傅紫萱到的時候,周老太爺早已在屋裏等著了。
爺孫倆看到傅紫萱進來就像見到久違的親人,就像溺水的人見到稻草。
周老太爺急忙上前一步熱切地拉著傅紫萱的手不放,周景也一掃常年的陰霾,臉上也見了一絲紅潤,眼神也漸漸有了神采。
傅紫萱探過脈後,又按了幾處大穴,方問道:“老太爺可是把那兩樣東西都準備好了?”
“好了好了,都好了。都不是難製的東西,而且都是命人加緊做的,昨兒就得了。無憂你快看看,是不是你要的樣子。”
很快,就有兩個小廝抬了一個齊腰高的大木桶,及一張竹製的躺椅進來。
浴桶沒多大問題,按傅紫萱要的高度寬度做了就沒大錯。竹榻是準備用來給周景熏蒸藥浴的,跟尋常竹榻略有不同,整張竹榻都是鏤空不說,還要在全身大穴處留空,以便藥物能熏到穴道裏麵。而且還要能收縮升降。
傅紫萱仔細看了一下,發現做的比她想像的還要好。

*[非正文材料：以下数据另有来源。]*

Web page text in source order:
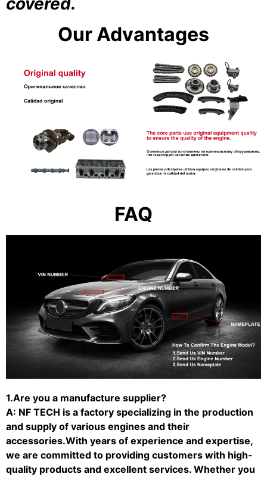
Our Advantages
FAQ
1.Are you a manufacture supplier?
A: NF TECH is a factory specializing in the production
and supply of various engines and their
accessories.With years of experience and expertise,
we are committed to providing customers with high-
quality products and excellent services. Whether you
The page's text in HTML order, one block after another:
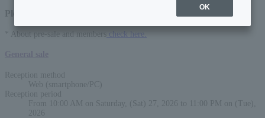
Please select a sales method
* About pre-sale and members check here.
Reception method
Web (smartphone/PC)
Reception period
From 10:00 AM on Saturday, (Sat) 27, 2026 to 11:00 PM on (Tue),
2026
OK
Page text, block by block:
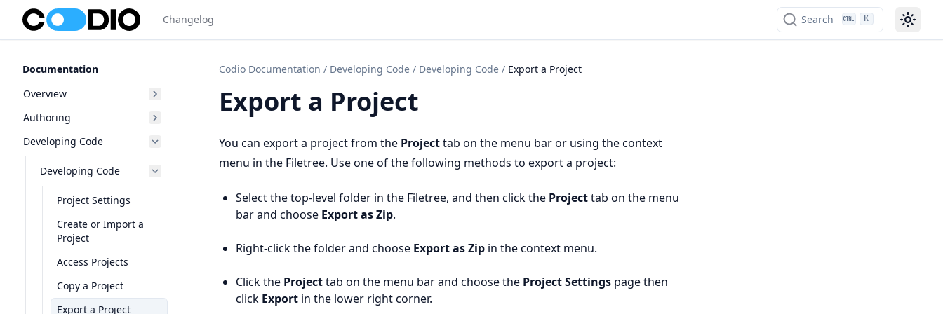
Changelog Search K
Documentation
Overview
Authoring
Developing Code
Developing Code
Project Settings
Create or Import a
Project
Access Projects
Copy a Project
Export a Project
Codio Documentation / Developing Code / Developing Code / Export a Project
Export a Project
You can export a project from the Projecttab on the menu bar or using the context
menu in the Filetree. Use one of the following methods to export a project:
Select the top-level folder in the Filetree, and then click the Projecttab on the menu
bar and choose Export as Zip.
Right-click the folder and choose Export as Zip in the context menu.
Click the Projecttab on the menu bar and choose the Project Settings page then
click Export in the lower right corner.

這果然是有錢好辦事,她很滿意。
把隨身帶來的藥草交給下人煮了大半浴桶,才讓周景全身脫得隻剩短褲,命人扶了他坐了進去。
隨後又在他頭頂及全身各處大穴紮了針,拔掉之後,又在十指劃了口放血……
一柱香之後,周景麵白體虛,臉上冷汗涔涔,快要虛脫之際,傅紫萱才讓人把他從浴桶裏撈了出來。

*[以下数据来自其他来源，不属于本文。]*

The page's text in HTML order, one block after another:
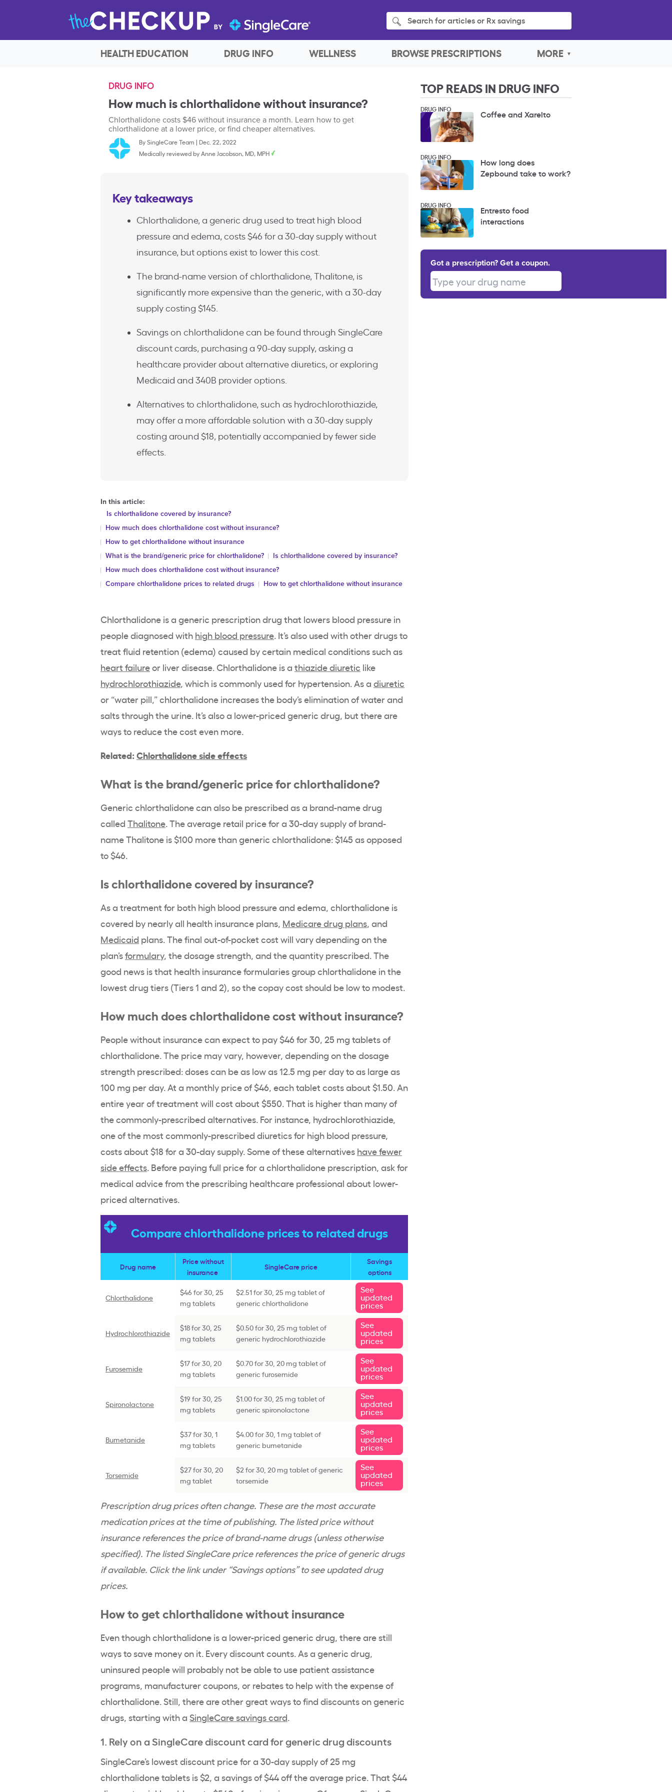
Search for articles or Rx savings
HEALTH EDUCATION DRUG INFO WELLNESS BROWSE PRESCRIPTIONS MORE
DRUG INFO
How much is chlorthalidone without insurance?
Chlorthalidone costs $46 without insurance a month. Learn how to get
chlorthalidone at a lower price, or find cheaper alternatives.
BySingleCare Team | Dec. 22, 2022
Medically reviewed byAnne Jacobson, MD, MPH
Key takeaways
Chlorthalidone, a generic drug used to treat high blood
pressure and edema, costs $46 for a 30-day supply without
insurance, but options exist to lower this cost.
The brand-name version of chlorthalidone, Thalitone, is
significantly more expensive than the generic, with a 30-day
supply costing $145.
Savings on chlorthalidone can be found through SingleCare
discount cards, purchasing a 90-day supply, asking a
healthcare provider about alternative diuretics, or exploring
Medicaid and 340B provider options.
Alternatives to chlorthalidone, such as hydrochlorothiazide,
may offer a more affordable solution with a 30-day supply
costing around $18, potentially accompanied by fewer side
effects.
In this article:
Is chlorthalidone covered by insurance?
How much does chlorthalidone cost without insurance?
How to get chlorthalidone without insurance
What is the brand/generic price for chlorthalidone?
Is chlorthalidone covered by insurance?
How much does chlorthalidone cost without insurance?
Compare chlorthalidone prices to related drugs
How to get chlorthalidone without insurance
Chlorthalidone is a generic prescription drug that lowers blood pressure in
people diagnosed with high blood pressure. It’s also used with other drugs to
treat fluid retention (edema) caused by certain medical conditions such as
heart failureor liver disease. Chlorthalidone is a thiazide diuretic like
hydrochlorothiazide, which is commonly used for hypertension. As a diuretic
or “water pill,” chlorthalidone increases the body’s elimination of water and
salts through the urine. It’s also a lower-priced generic drug, but there are
ways to reduce the cost even more.
Related: Chlorthalidone side effects
What is the brand/generic price for chlorthalidone?
Generic chlorthalidone can also be prescribed as a brand-name drug
called Thalitone. The average retail price for a 30-day supply of brand-
name Thalitone is $100 more than generic chlorthalidone: $145 as opposed
to $46.
Is chlorthalidone covered by insurance?
As a treatment for both high blood pressure and edema, chlorthalidone is
covered by nearly all health insurance plans, Medicare drug plans, and
Medicaid plans. The final out-of-pocket cost will vary depending on the
plan’sformulary, the dosage strength, and the quantity prescribed. The
good news is that health insurance formularies group chlorthalidone in the
lowest drug tiers (Tiers 1 and 2), so the copay cost should be low to modest.
How much does chlorthalidone cost without insurance?
People without insurance can expect to pay $46 for 30, 25 mg tablets of
chlorthalidone. The price may vary, however, depending on the dosage
strength prescribed: doses can be as low as 12.5 mg per day to as large as
100 mg per day. At a monthly price of $46, each tablet costs about $1.50. An
entire year of treatment will cost about $550. That is higher than many of
the commonly-prescribed alternatives. For instance, hydrochlorothiazide,
one of the most commonly-prescribed diuretics for high blood pressure,
costs about $18 for a 30-day supply. Some of these alternatives have fewer
side effects. Before paying full price for a chlorthalidone prescription, ask for
medical advice from the prescribing healthcare professional about lower-
priced alternatives.
Compare chlorthalidone prices to related drugs
Drug name
Price without
insurance
SingleCare price
Savings
options
Chlorthalidone
$46 for 30, 25
mg tablets
$2.51 for 30, 25 mg tablet of
generic chlorthalidone
See
updated
prices
Hydrochlorothiazide
$18 for 30, 25
mg tablets
$0.50 for 30, 25 mg tablet of
generic hydrochlorothiazide
See
updated
prices
Furosemide
$17 for 30, 20
mg tablets
$0.70 for 30, 20 mg tablet of
generic furosemide
See
updated
prices
Spironolactone
$19 for 30, 25
mg tablets
$1.00 for 30, 25 mg tablet of
generic spironolactone
See
updated
prices
Bumetanide
$37 for 30, 1
mg tablets
$4.00 for 30, 1 mg tablet of
generic bumetanide
See
updated
prices
Torsemide
$27 for 30, 20
mg tablet
$2 for 30, 20 mg tablet of generic
torsemide
See
updated
prices
Prescription drug prices often change. These are the most accurate
medication prices at the time of publishing. The listed price without
insurance references the price of brand-name drugs (unless otherwise
specified). The listed SingleCare price references the price of generic drugs
if available. Click the link under “Savings options” to see updated drug
prices.
How to get chlorthalidone without insurance
Even though chlorthalidone is a lower-priced generic drug, there are still
ways to save money on it. Every discount counts. As a generic drug,
uninsured people will probably not be able to use patient assistance
programs, manufacturer coupons, or rebates to help with the expense of
chlorthalidone. Still, there are other great ways to find discounts on generic
drugs, starting with a SingleCare savings card.
1. Rely on a SingleCare discount card for generic drug discounts
SingleCare’s lowest discount price for a 30-day supply of 25 mg
chlorthalidone tablets is $2, a savings of $44 off the average price. That $44
TOP READS IN DRUG INFO
DRUG INFO Coffee and Xarelto
DRUG INFO
How long does
Zepbound take to work?
DRUG INFO
Entresto food
interactions
Got a prescription? Get a coupon.
Type your drug name

把他收拾幹靜之後,又把十個指頭止血包好,又隻著短褲,讓其平躺於竹榻之上。命人在竹榻下放了一長長的木槽,倒了煮好的熱氣騰騰黑乎乎的藥水熏蒸。
周景隻覺全身像是被馬匹輾過一樣,無處不痛,又像是連續幹了一天的重活,隻覺全身虛脫得都不像是自己的了。一會覺得頭重腳輕,如置身於水深火熱之中,一會又覺得全身輕飄飄地像要魂魄離體,全身軟綿綿使不上勁,連手指頭都動彈不得。